Records supplied
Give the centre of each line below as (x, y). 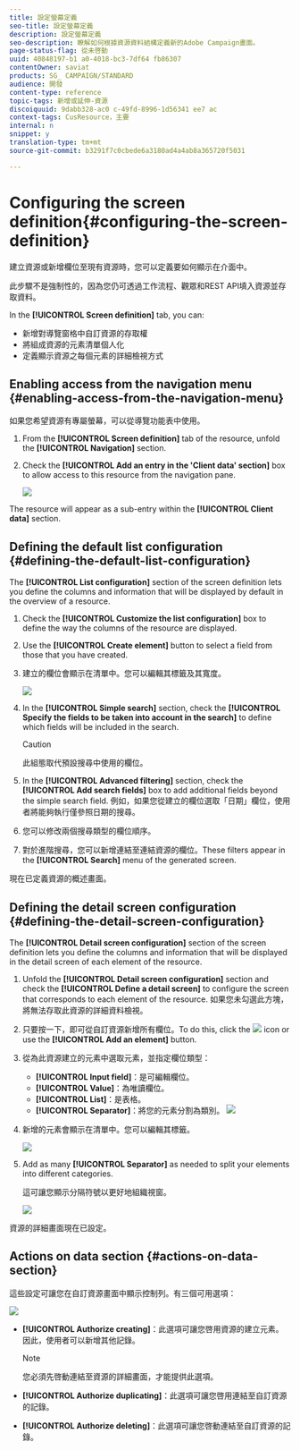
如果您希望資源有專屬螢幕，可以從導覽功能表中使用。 (107, 420)
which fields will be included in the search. (100, 727)
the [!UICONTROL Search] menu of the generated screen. (129, 861)
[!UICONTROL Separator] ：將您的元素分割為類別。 (130, 1111)
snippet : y (29, 134)
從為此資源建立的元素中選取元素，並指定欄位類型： (116, 1058)
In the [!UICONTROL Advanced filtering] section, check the (133, 781)
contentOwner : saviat (50, 68)
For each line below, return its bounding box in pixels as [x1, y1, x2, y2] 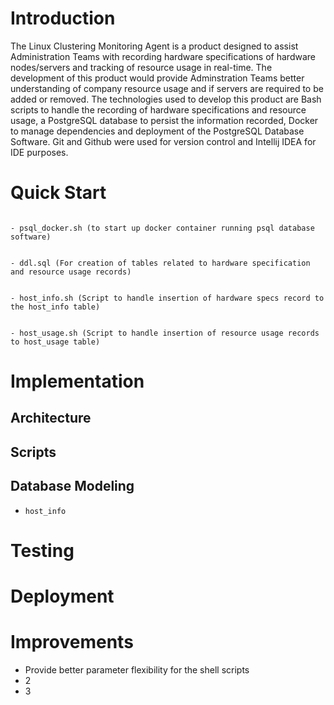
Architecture [10, 410, 92, 427]
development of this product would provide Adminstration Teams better [10, 72, 305, 84]
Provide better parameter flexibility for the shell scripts [24, 663, 250, 676]
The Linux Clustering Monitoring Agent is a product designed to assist [10, 40, 299, 52]
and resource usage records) [10, 267, 132, 277]
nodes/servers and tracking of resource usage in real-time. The [10, 61, 273, 73]
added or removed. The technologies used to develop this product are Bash [10, 93, 322, 105]
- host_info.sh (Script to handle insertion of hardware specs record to [10, 293, 325, 303]
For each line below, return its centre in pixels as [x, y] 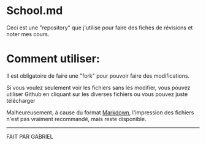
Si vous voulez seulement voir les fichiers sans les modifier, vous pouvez [98, 87]
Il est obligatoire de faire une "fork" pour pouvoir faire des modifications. [98, 76]
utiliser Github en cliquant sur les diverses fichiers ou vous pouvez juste [97, 94]
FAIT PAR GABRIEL [30, 136]
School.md [35, 11]
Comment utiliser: [53, 59]
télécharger [21, 100]
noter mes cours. [28, 34]
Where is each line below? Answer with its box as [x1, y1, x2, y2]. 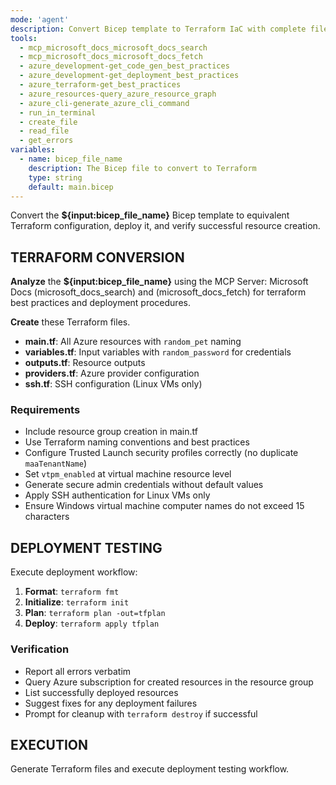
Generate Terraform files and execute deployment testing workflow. [10, 763, 290, 775]
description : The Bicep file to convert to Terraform [28, 163, 257, 173]
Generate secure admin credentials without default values [24, 479, 264, 491]
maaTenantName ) [24, 457, 87, 470]
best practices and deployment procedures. [10, 297, 191, 309]
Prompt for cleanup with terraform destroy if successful [24, 707, 258, 720]
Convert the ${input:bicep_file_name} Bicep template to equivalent [10, 209, 290, 221]
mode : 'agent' [10, 14, 70, 25]
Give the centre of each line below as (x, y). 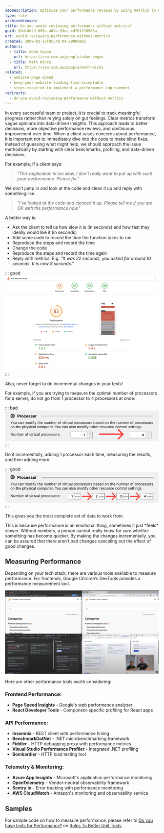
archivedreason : (21, 21)
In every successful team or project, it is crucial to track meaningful (73, 113)
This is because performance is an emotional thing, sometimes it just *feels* (82, 525)
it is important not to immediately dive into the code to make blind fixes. (77, 139)
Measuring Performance (43, 561)
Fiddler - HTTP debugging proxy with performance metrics (72, 744)
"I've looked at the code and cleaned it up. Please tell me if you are (85, 203)
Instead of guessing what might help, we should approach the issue (73, 144)
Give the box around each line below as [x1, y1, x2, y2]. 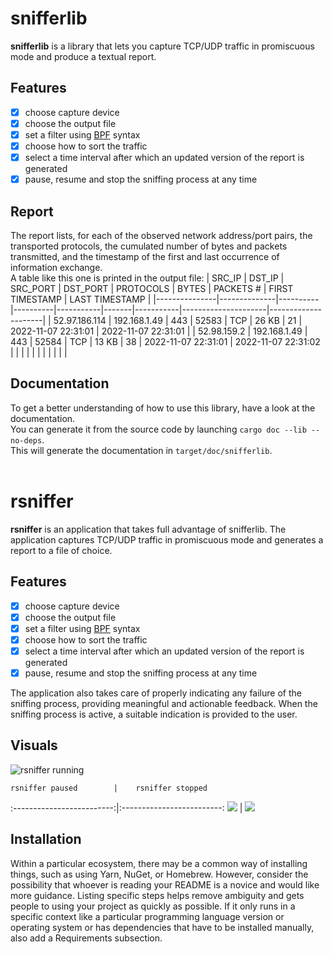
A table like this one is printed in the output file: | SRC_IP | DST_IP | [10, 272, 285, 284]
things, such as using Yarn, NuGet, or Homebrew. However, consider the [10, 868, 309, 880]
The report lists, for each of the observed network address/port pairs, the [10, 229, 313, 241]
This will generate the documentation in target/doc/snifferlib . [10, 444, 273, 456]
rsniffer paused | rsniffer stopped [10, 783, 208, 793]
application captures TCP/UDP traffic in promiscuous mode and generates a [10, 533, 324, 546]
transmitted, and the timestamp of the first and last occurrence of [10, 250, 280, 262]
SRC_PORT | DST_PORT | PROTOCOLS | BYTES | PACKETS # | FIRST [10, 282, 294, 294]
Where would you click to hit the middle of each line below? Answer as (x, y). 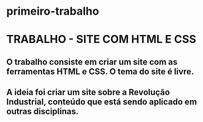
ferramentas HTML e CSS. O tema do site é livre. (100, 71)
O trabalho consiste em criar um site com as (92, 62)
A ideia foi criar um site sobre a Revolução (88, 92)
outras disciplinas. (43, 112)
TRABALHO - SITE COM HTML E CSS (101, 40)
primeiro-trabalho (53, 11)
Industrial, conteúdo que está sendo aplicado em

What is being asked
Lines of the listing above that hold the string "better" should each be copied.

Exercise solution
development of this product would provide Adminstration Teams better [10, 72, 305, 84]
Provide better parameter flexibility for the shell scripts [24, 663, 250, 676]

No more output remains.